_GOAL OF THE EXERCISE_
Transcribe every record exactly as it appears.

_EXCERPTED RECORDS_

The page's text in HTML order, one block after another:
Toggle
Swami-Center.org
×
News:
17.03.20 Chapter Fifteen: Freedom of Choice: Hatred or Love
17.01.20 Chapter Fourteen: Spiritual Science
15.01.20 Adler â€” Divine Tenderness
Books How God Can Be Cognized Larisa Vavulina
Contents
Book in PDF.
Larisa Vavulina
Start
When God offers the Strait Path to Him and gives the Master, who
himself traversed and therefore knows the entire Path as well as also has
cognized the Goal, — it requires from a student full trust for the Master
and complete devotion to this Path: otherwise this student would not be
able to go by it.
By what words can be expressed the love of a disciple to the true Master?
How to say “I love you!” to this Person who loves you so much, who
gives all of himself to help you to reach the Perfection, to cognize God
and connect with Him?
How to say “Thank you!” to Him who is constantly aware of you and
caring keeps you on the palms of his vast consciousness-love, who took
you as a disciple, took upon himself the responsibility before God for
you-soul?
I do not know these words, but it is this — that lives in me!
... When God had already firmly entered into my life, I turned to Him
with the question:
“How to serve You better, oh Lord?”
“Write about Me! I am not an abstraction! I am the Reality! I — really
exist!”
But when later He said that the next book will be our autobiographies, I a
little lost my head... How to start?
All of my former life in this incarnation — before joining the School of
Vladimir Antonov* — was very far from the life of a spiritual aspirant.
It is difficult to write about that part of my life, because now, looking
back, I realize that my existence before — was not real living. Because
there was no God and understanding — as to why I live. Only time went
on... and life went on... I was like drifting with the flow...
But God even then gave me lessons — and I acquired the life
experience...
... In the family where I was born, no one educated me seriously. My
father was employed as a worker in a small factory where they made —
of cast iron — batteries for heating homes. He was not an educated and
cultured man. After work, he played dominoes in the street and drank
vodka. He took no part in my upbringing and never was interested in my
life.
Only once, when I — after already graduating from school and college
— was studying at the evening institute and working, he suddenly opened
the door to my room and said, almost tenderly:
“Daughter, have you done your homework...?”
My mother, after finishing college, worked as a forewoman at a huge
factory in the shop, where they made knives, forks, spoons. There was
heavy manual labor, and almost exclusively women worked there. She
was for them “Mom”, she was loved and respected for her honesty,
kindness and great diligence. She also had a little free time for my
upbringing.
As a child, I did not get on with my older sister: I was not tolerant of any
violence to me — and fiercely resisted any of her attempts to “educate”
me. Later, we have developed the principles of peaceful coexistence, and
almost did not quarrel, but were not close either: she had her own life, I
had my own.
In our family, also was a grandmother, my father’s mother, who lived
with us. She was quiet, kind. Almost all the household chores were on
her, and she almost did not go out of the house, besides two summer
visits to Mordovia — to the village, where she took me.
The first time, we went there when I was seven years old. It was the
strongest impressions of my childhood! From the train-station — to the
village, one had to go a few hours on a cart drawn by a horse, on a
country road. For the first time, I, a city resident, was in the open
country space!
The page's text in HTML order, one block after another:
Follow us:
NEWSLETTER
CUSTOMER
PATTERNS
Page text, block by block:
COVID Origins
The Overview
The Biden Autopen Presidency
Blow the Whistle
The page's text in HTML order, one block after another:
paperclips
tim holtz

_EXERCISE ANSWER_
The page's text in HTML order, one block after another:
Toggle
Swami-Center.org
×
News:
17.03.20 Chapter Fifteen: Freedom of Choice: Hatred or Love
17.01.20 Chapter Fourteen: Spiritual Science
15.01.20 Adler â€” Divine Tenderness
Books How God Can Be Cognized Larisa Vavulina
Contents
Book in PDF.
Larisa Vavulina
Start
When God offers the Strait Path to Him and gives the Master, who
himself traversed and therefore knows the entire Path as well as also has
cognized the Goal, — it requires from a student full trust for the Master
and complete devotion to this Path: otherwise this student would not be
able to go by it.
By what words can be expressed the love of a disciple to the true Master?
How to say “I love you!” to this Person who loves you so much, who
gives all of himself to help you to reach the Perfection, to cognize God
and connect with Him?
How to say “Thank you!” to Him who is constantly aware of you and
caring keeps you on the palms of his vast consciousness-love, who took
you as a disciple, took upon himself the responsibility before God for
you-soul?
I do not know these words, but it is this — that lives in me!
... When God had already firmly entered into my life, I turned to Him
with the question:
“How to serve You better, oh Lord?”
“Write about Me! I am not an abstraction! I am the Reality! I — really
exist!”
But when later He said that the next book will be our autobiographies, I a
little lost my head... How to start?
All of my former life in this incarnation — before joining the School of
Vladimir Antonov* — was very far from the life of a spiritual aspirant.
It is difficult to write about that part of my life, because now, looking
back, I realize that my existence before — was not real living. Because
there was no God and understanding — as to why I live. Only time went
on... and life went on... I was like drifting with the flow...
But God even then gave me lessons — and I acquired the life
experience...
... In the family where I was born, no one educated me seriously. My
father was employed as a worker in a small factory where they made —
of cast iron — batteries for heating homes. He was not an educated and
cultured man. After work, he played dominoes in the street and drank
vodka. He took no part in my upbringing and never was interested in my
life.
Only once, when I — after already graduating from school and college
— was studying at the evening institute and working, he suddenly opened
the door to my room and said, almost tenderly:
“Daughter, have you done your homework...?”
My mother, after finishing college, worked as a forewoman at a huge
factory in the shop, where they made knives, forks, spoons. There was
heavy manual labor, and almost exclusively women worked there. She
was for them “Mom”, she was loved and respected for her honesty,
kindness and great diligence. She also had a little free time for my
upbringing.
As a child, I did not get on with my older sister: I was not tolerant of any
violence to me — and fiercely resisted any of her attempts to “educate”
me. Later, we have developed the principles of peaceful coexistence, and
almost did not quarrel, but were not close either: she had her own life, I
had my own.
In our family, also was a grandmother, my father’s mother, who lived
with us. She was quiet, kind. Almost all the household chores were on
her, and she almost did not go out of the house, besides two summer
visits to Mordovia — to the village, where she took me.
The first time, we went there when I was seven years old. It was the
strongest impressions of my childhood! From the train-station — to the
village, one had to go a few hours on a cart drawn by a horse, on a
country road. For the first time, I, a city resident, was in the open
country space!
The page's text in HTML order, one block after another:
Follow us:
NEWSLETTER
CUSTOMER
PATTERNS
Page text, block by block:
COVID Origins
The Overview
The Biden Autopen Presidency
Blow the Whistle
The page's text in HTML order, one block after another:
paperclips
tim holtz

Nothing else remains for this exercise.